#### Supplied material

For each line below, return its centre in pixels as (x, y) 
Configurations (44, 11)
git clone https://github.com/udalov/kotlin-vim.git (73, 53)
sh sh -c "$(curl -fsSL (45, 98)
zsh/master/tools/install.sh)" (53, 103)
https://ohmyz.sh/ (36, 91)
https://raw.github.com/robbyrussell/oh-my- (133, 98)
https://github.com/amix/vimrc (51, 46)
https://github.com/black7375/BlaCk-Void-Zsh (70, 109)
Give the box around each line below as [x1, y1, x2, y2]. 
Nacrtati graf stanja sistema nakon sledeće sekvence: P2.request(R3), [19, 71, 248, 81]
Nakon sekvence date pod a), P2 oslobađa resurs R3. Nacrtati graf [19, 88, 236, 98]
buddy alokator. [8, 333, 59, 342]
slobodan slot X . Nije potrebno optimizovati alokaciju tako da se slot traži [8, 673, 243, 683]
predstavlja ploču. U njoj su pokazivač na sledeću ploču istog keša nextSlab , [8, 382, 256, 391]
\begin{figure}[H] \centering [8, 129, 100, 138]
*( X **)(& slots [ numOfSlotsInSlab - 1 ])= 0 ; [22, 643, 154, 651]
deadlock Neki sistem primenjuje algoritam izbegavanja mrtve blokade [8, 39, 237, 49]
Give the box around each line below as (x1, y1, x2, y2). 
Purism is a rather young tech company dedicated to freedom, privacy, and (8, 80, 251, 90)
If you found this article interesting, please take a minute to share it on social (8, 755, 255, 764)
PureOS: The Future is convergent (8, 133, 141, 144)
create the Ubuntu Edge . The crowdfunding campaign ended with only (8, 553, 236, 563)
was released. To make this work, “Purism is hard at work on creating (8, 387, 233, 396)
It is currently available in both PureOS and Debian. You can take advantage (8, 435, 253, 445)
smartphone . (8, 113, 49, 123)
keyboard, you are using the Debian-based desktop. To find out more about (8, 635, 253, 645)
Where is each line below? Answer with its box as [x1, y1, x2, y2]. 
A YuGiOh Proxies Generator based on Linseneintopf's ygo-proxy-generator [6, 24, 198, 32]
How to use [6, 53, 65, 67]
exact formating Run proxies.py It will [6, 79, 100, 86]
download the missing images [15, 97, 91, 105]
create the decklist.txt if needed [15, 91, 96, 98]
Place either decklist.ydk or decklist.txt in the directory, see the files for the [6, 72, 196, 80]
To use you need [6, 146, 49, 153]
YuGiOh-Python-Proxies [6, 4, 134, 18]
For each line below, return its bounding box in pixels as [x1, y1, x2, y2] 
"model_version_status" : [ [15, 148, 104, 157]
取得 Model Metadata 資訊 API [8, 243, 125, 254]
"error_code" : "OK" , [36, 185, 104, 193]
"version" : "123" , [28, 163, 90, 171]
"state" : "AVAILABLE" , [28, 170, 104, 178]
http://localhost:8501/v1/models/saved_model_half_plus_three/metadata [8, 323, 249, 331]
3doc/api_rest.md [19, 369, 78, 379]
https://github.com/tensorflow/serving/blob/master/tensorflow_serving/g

########

• Task goal
Every line that contains the string "based" should be copied from the entries.

• Answer box
keyboard, you are using the Debian-based desktop. To find out more about (8, 635, 253, 645)
A YuGiOh Proxies Generator based on Linseneintopf's ygo-proxy-generator [6, 24, 198, 32]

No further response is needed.